Khan makes a great case for the greatness of A Love Supreme without quite explaining why it has reached a large audience — while other "signature" Coltrane albums, such as Giant Steps and Impressions, tend to appeal only to the cognoscenti. He begins by giving us the Coltrane bio, the story of a jazz musician of solid but inauspicious beginnings, of someone who rose through the ranks, who became part of the Philadelphia pool of post-Bird musicians, did an early stint with Dizzy Gillespie (1949-51) and learned his trade playing R&B gigs and countless jam sessions before being plucked from relative obscurity by Miles Davis in 1955.

Trane was someone who worked obsessively on his music, and his innovations seem to have been as much the result of sweat as of inspiration, and his toiling at times gave his soloing an unprecedented density ("sheets of sound" as critic Ira Gitler coined it). And though his multinote style was a perfect foil for Miles’ less-is-more approach, even in the early days his playing made some listeners uncomfortable.

Still, he was recognizably in the hard-bop mode, somewhat eccentric during up-tempo numbers, but still within the mainstream and a ballad player of rare sensitivity. It wasn't until the early ’60s that he became really controversial, delving into modality (scale-based rather than chord-based improvisations) and playing long, probing pieces that struck the unresponsive ear as merely repetition at an uncomfortable pitch (now the critical phrase of choice became "anti-jazz").
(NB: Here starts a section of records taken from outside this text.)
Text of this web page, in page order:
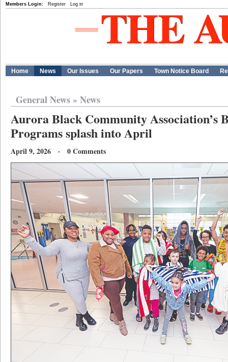
Members Login: Register Log in
Home News Our Issues Our Papers Town Notice Board
General News» News
Aurora Black Community Association’s
Programs splash into April
April 9, 2026 · 0 Comments
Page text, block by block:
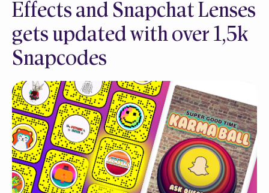
Effects and Snapchat Lenses
gets updated with over 1,5k
Snapcodes
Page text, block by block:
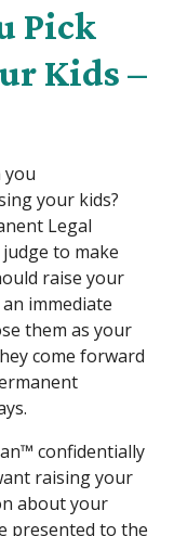
Pick
Kids –
you
your kids?
Legal
to make
raise your
immediate
them as your
come forward
confidentially
raising your
about your
presented to the
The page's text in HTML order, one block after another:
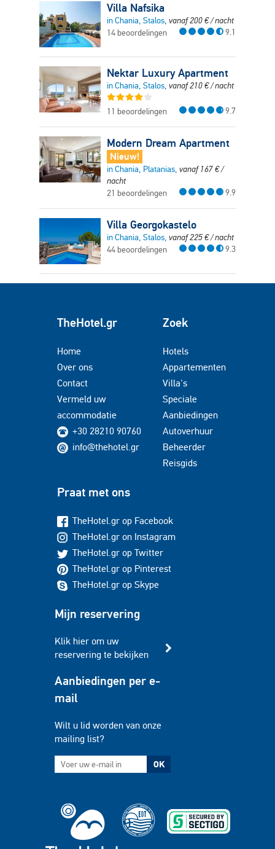
Villa Nafsika
in Chania, Stalos, vanaf200€/ nacht
14 beoordelingen
9.1
Nektar Luxury Apartment
in Chania, Stalos, vanaf210€/ nacht
11 beoordelingen 9.7
Modern Dream Apartment
Nieuw!
in Chania, Platanias, vanaf 167€/
nacht
21 beoordelingen
9.9
Villa Georgokastelo
in Chania, Stalos, vanaf225€/ nacht
44 beoordelingen
9.3
TheHotel.gr
Home
Over ons
Contact
Vermeld uw
accommodatie
+30 28210 90760
info@thehotel.gr
Zoek
Hotels
Appartementen
Villa's
Speciale
Aanbiedingen
Autoverhuur
Beheerder
Reisgids
Praat met ons
TheHotel.gr op Facebook
TheHotel.gr on Instagram
TheHotel.gr op Twitter
TheHotel.gr op Pinterest
TheHotel.gr op Skype
Mijn reservering
Klik hier om uw
reservering te bekijken
Aanbiedingen per e-
mail
Wilt u lid worden van onze
mailing list?
OK
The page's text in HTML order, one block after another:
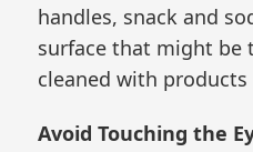
handles, snack and
surface that might be
cleaned with
Avoid Touching the
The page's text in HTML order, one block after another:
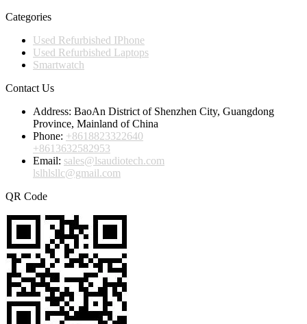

An early modal piece, a reworking of Rodgers and Hammerstein's "My Favorite Things," had, with its lilting and trilling soprano sax, become a jazz hit, but moments of widespread audience connection were becoming rarer as Coltrane's music became increasingly recondite.

By the time A Love Supreme was recorded — in one session and almost one take — the saxophonist had reached a crucial point in his development. The avant-garde was beckoning, and soon he would abandon modal and chordal improvisation for a more amorphous, free approach. In a sense, Supreme could be seen as a bit of unfinished business, both aesthetically and spiritually. In the liner notes, Trane mentions a "spiritual awakening" he experienced in 1957, which is the year he cold turkey-ed his way out of a heroin habit, and the self-penned poem that serves as the music's program notes — as naked a bit of soul prostration as you'd want to read — suggests someone keeping his side of a metaphysical bargain.
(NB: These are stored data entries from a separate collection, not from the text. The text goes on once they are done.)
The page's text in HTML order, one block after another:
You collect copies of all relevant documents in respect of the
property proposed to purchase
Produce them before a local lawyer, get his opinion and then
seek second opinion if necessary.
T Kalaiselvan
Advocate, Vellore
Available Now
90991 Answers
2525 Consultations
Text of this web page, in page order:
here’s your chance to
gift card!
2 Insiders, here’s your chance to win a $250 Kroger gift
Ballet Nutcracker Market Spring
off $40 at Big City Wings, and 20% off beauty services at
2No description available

Khan goes into great detail about the session and the music, keeping the musicological lingo to a minimum. After that, and after dealing with the impact of the album on various jazz and rock musicians, he picks up the bio, covering Trane's last few years of maximum experimentation until his death from liver cancer at age 40 in 1967. It's a familiar story by now and, as always, very sad.

Not incidentally, Impulse! Records has issued a two-CD "deluxe" version of A Love Supreme, which is worth having for the first disc alone, a remastering of the original session by the estimable Rudy Van Gelder that makes it the cleanest, most spacious and just flat-out gorgeous version now extant. The second disc is a hodgepodge of related material, starting with a live recording of the only concert performance the quartet gave of the entire piece. Previously available only on a murky bootleg, the sound is now improved considerably, and this roiling and rangy rendition — the two middle movements are slightly longer here than in the complete studio suite — is a showcase for Trane in his ecstatic, driven mode; less concise than on the original, but more visceral, if you can empathize.
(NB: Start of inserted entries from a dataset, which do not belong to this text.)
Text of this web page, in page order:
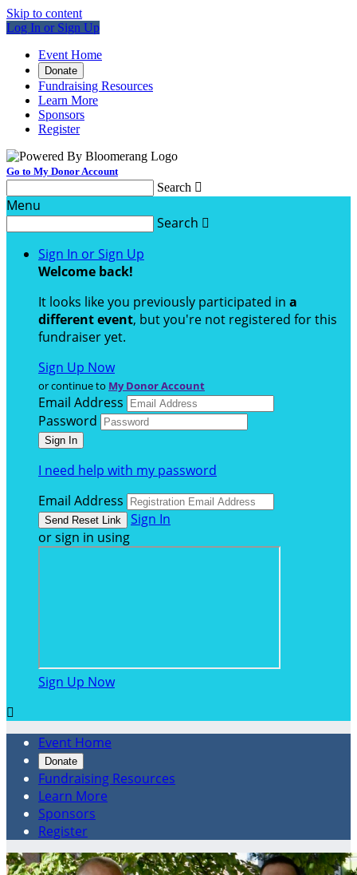
Skip to content
Log In or Sign Up
Event Home
Donate
Fundraising Resources
Learn More
Sponsors
Register
Go to My Donor Account
Search 
Menu
Search 
Sign In or Sign Up
Welcome back!
It looks like you previously participated in a
different event, but you're not registered for this
fundraiser yet.
Sign Up Now
or continue to My Donor Account
Email Address
Password
I need help with my password
Email Address
Sign In
or sign in using
Sign Up Now

Event Home
Donate
Fundraising Resources
Learn More
Sponsors
Register

Two alternate takes of the suite’s second movement ("Resolution"), one complete and one partial, are followed by what survives of the legendary, never-released sextet recording of Supreme, which turns out to be two takes of the first movement (‘Acknowledgement" (sic)). With bassist Art Davis and tenor saxophonist Archie Shepp added to the mix, it offers a glimpse of what might have been, a more wild and wooly offering — though the sound is a little dim and sometimes unstable, and Shepp sounds uncharacteristically tentative. Still, it's nice to have this little piece of history, finally, even if it just emphasizes that there was no improving on the perfect original.